Q. How will Gavi ensure the essential cold chain for delivery around the world?

There’s huge variety in the kinds of COVID-19 vaccines under development, and yes a small number may require what we call ultra cold chain, with storage as low as at -80 degrees Celsius -- well beyond traditional refrigeration units. If any of do succeed and get licensed, it may well create deployment challenges, but not insurmountable ones. The vaccine that so successfully help stop the spread of Ebola in the Democratic Republic of the Congo also requires ultra cold chain. If we could manage to deploy it in the midst of a major epidemic and war, I think we can handle it with COVID-19.

Q. Wasn’t that vaccine manufactured by Serum Institute of India? Tell us about your partnership with this company.

Gavi already helps vaccinate half the world’s children, more than 820 million since it was created in 2000, and this has helped prevent more than 14 million deaths. As the world’s largest vaccine manufacturer by volume, SII has played an vital part in helping us achieve that. During this pandemic, it has once again stepped up to the plate, with a new agreement to provide 100 million doses of COVID-19 vaccine for low- and middle-income countries, through Gavi’s COVAX AMC.

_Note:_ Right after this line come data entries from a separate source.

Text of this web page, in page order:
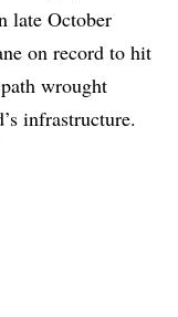
late October
on record to hit
wrought
infrastructure.
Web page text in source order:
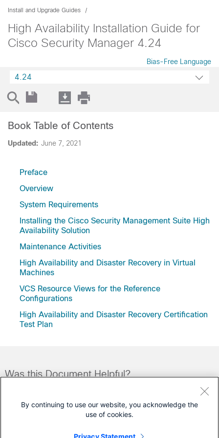
Install and Upgrade Guides
High Availability Installation Guide for
Cisco Security Manager 4.24
Bias-Free Language
4.24
Updated: June 7, 2021
Book Table of Contents
Preface
Overview
System Requirements
Installing the Cisco Security Management Suite High
Availability Solution
Maintenance Activities
High Availability and Disaster Recovery in Virtual
Machines
VCS Resource Views for the Reference
Configurations
High Availability and Disaster Recovery Certification
Test Plan
Was this Document Helpful?
By continuing to use our website, you acknowledge the
use of cookies.
Privacy Statement
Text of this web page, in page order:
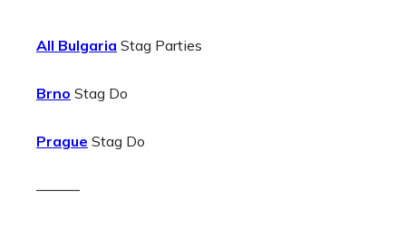
All Bulgaria Stag Parties
Brno Stag Do
Prague Stag Do
———
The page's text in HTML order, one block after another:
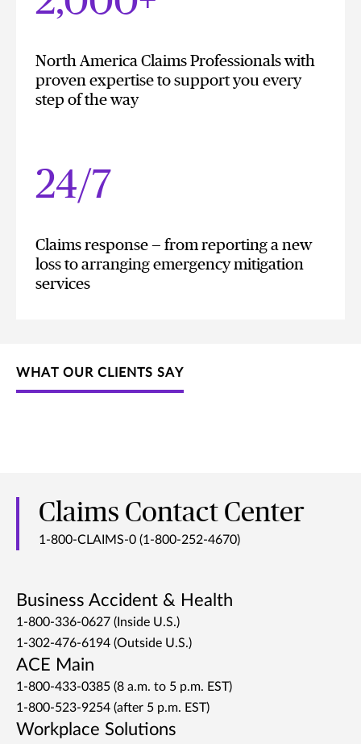
North America Claims Professionals with
proven expertise to support you every
step of the way
24/7
Claims response — from reporting a new
loss to arranging emergency mitigation
services
WHAT OUR CLIENTS SAY
Claims Contact Center
1-800-CLAIMS-0 (1-800-252-4670)
Business Accident & Health
1-800-336-0627 (Inside U.S.)
1-302-476-6194 (Outside U.S.)
ACE Main
1-800-433-0385 (8 a.m. to 5 p.m. EST)
1-800-523-9254 (after 5 p.m. EST)
Workplace Solutions

Q. How are your efforts to tackle SARS-CoV-2 different than that of your frontline role in trying to find a vaccine against HIV?

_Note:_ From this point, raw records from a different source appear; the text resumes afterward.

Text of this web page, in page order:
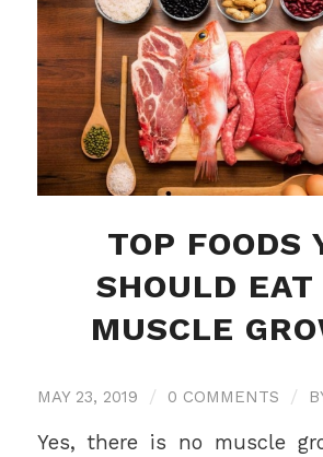
TOP FOODS
SHOULD EAT
MUSCLE
MAY 23, 2019 / 0 COMMENTS /
Yes, there is no muscle
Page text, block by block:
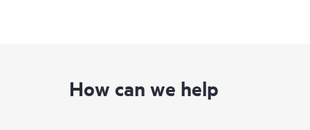
How can we help

They couldn’t be more different. Developing a vaccine for HIV was and still is monumentally challenging because the Human Immunodeficiency Virus is an intensely quick-moving target. In contrast, with this novel coronavirus, the genetic variance – particularly of the postulated target, the spike protein – is much less. This allowed the first vaccine candidate to be developed within weeks of its genetic sequence being made public.

Q. The Covid-19 vaccine is today’s version of the Holy Grail. Will it finally silence the virulent vaccine sceptics or at least neutralise Vaccine Hesitancy, listed among WHO’s ‘10 greatest dangers of 2019’?

I very much doubt it. There have been antivaxxers as long as there have been vaccines. If anything they have been more vocal during this crisis. Today misinformation and false rumours can spread faster than a virus, thanks largely to social media platforms. There are also many people who may support vaccination, but nevertheless have questions and concerns about the speed at which COVID-19 vaccines are being developed. We can make the problem part of the solution: use the same social media to provide factual information about vaccine safety from trusted sources. Sadly, the poorest suffer the most because they are disproportionately hit by vaccine-preventable diseases. So every gain made by antivaxxers is a blow against efforts to end poverty. Ultimately, with COVID-19, when we do get safe and effective vaccines, it will be a tragedy if fear-mongering has left people too afraid to receive them. And given the global impact of COVID-19, the longer it takes to protect everyone, the longer this pandemic will rage.